Various classification schemes and/or systems (e.g., support vector machines, neural networks, expert systems, Bayesian belief networks, fuzzy logic, data fusion engines . . . ) can be employed in connection with performing automatic and/or inferred action in connection with the subject embodiments.
In other words, search engines are returning results by trying to make reasonable observations about the ways that other people are using the words searched for, and letting those observations influence the search results being returned to a searcher.
A couple of definitions from the patent application:
Query extensions – the terms that expand a shorter query into a larger query.
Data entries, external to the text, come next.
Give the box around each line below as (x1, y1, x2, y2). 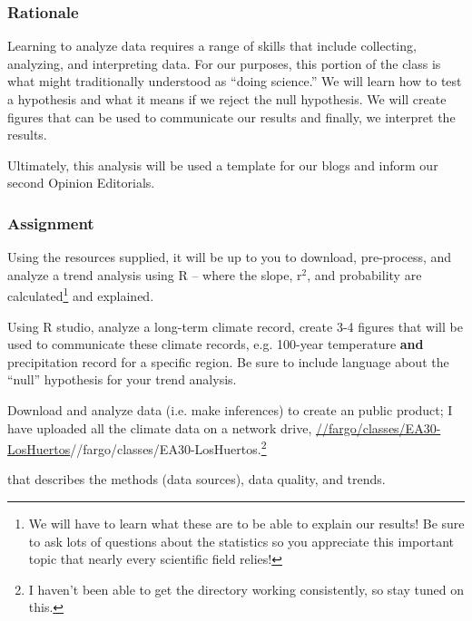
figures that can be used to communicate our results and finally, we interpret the (7, 107, 456, 126)
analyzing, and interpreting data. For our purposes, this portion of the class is (7, 53, 441, 73)
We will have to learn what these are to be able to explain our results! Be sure (28, 514, 465, 533)
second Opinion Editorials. (7, 173, 155, 192)
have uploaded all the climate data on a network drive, (7, 418, 312, 437)
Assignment (7, 211, 94, 234)
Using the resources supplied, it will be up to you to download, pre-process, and (7, 247, 452, 267)
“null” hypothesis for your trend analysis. (7, 370, 237, 389)
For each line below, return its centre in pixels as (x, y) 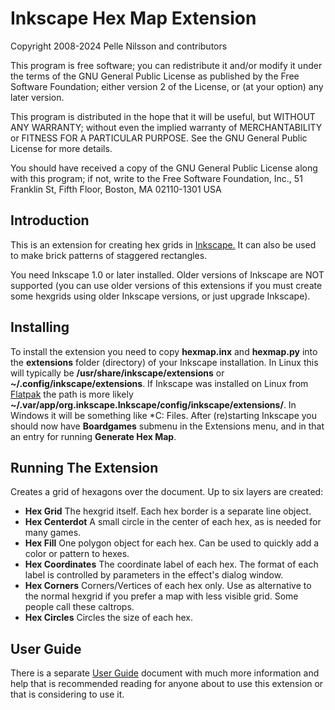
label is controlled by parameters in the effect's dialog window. (154, 575)
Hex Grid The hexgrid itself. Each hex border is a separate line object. (168, 511)
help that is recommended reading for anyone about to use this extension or (167, 684)
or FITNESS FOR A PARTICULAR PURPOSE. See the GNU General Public (159, 138)
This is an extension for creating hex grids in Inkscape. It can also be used (163, 244)
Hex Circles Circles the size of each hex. (109, 618)
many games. (53, 533)
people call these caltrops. (79, 607)
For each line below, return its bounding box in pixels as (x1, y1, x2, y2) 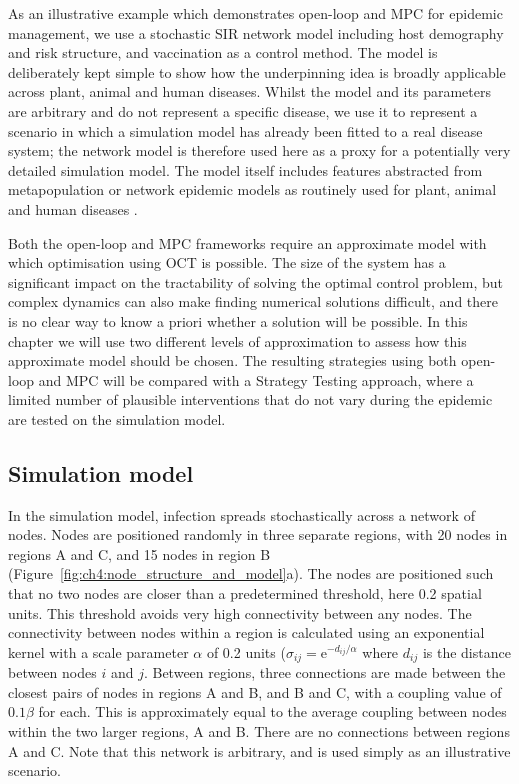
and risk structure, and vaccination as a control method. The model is (8, 42, 438, 63)
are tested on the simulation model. (8, 408, 226, 429)
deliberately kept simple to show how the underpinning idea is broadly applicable (8, 61, 506, 82)
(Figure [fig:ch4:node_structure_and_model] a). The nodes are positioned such (8, 563, 494, 584)
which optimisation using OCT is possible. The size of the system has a (8, 252, 446, 273)
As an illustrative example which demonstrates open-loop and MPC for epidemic (8, 3, 503, 23)
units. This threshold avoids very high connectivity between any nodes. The (8, 602, 472, 623)
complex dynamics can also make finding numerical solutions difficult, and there (8, 291, 498, 312)
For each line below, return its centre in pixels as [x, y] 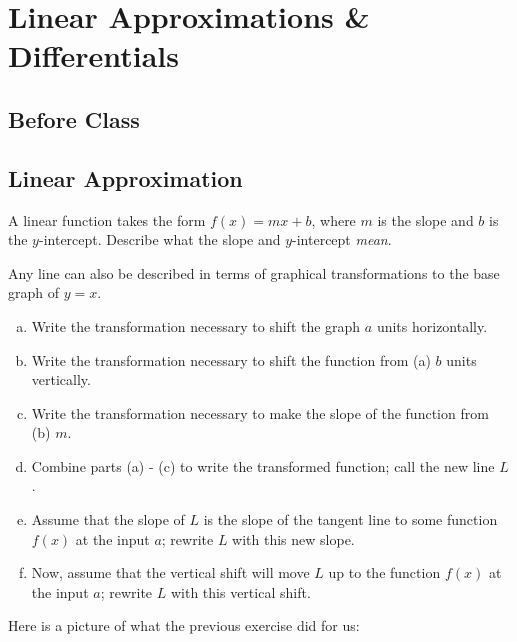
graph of [34, 292]
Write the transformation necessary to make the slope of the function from [260, 412]
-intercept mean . [342, 239]
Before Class [74, 118]
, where [333, 219]
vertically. [61, 379]
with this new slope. [293, 538]
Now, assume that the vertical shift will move [170, 572]
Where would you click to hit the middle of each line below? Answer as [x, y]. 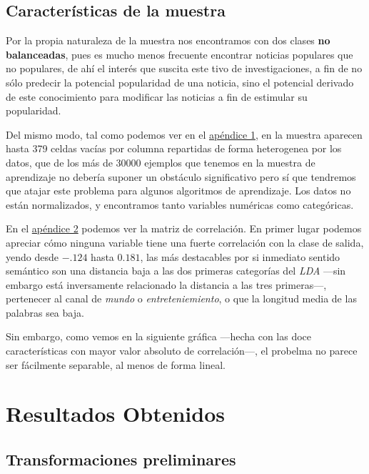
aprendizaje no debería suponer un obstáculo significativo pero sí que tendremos [181, 176]
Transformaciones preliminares [121, 459]
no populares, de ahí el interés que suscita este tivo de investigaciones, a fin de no [184, 68]
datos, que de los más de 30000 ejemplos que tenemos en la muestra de [161, 162]
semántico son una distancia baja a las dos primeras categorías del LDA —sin [176, 271]
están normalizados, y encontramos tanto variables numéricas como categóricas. [180, 204]
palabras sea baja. [45, 312]
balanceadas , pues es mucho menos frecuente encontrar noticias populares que [180, 54]
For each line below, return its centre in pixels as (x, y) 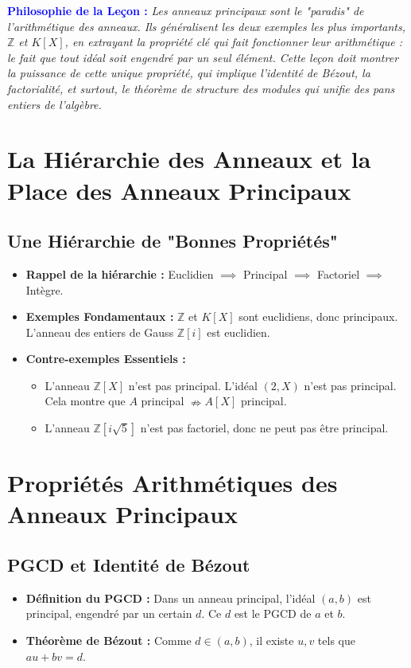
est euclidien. (238, 332)
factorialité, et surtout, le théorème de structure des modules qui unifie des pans (201, 88)
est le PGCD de (273, 613)
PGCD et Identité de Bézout (129, 565)
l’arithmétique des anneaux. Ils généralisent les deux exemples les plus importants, (207, 26)
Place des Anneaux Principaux (179, 190)
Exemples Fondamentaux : (100, 316)
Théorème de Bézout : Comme (109, 641)
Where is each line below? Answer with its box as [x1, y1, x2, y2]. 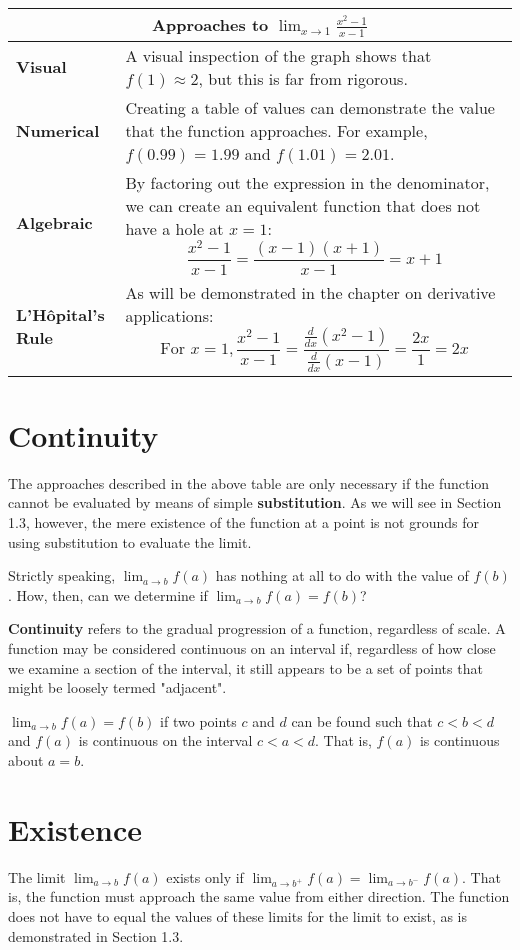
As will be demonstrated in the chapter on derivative [125, 281, 496, 305]
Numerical [16, 118, 100, 142]
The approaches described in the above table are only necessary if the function [8, 472, 490, 493]
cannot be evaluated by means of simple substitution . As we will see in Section [8, 492, 502, 513]
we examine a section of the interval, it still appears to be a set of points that [8, 657, 483, 678]
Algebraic [16, 211, 93, 235]
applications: [125, 304, 214, 328]
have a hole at [125, 216, 224, 240]

Adjacent queries – queries that precede or follow a query in a user search session.
The idea behind this system looking at both of these types of data from query logs is that they may be helpful in providing information regarding a user’s search intent.
Here’s another example of how this might work:
For example; a user submits the query “hard disk case” although a better or more accurate description (e.g., generally accepted and more frequently used on the web) is “hard drive enclosure”.
The results for such a query would suffer because a search engine would rank the documents based on their fit with the query terms, including term frequency and proximity even though some of the retrieved pages may contain the more accurate terms (such as “drive” and “enclosure”).
A system the utilizes mutual information based on query log statistics can identify “hard disk” as a relevant prefix for the query and then generate the popular extensions “drive”, “data recovery”, “repair”, “utilities”, “failure”, “problems”, “eraser”, “enclosure”, etc.
From user search sessions, the system can also retrieve co-occurring queries, such as “portable hard disk”, “usb external hard drive”, and “usb enclosures.”
The words in these extensions and queries can be used to re-rank the search results retrieved for the initial query, under the assumption that such additional information can help to better represent the typical user’s real search intent, in concordance with previous findings.
In building a “language model” from query logs and pages found in search result, to rerank pages, a number of properties of documents included in those results might be looked at, such as URLs, page titles, page content, and snippets on the search results pages for the different query extensions and adjacent queries.
A ranking component that reranks the orginal search results would use that language model to create a match score for each of the documents in those search results, to work with the original rankings of those results.
The patent filing goes into a lot of detail on how this reranking system may work, and also provides a glimpse of how it might work with a user’s search history to provide more personalized results.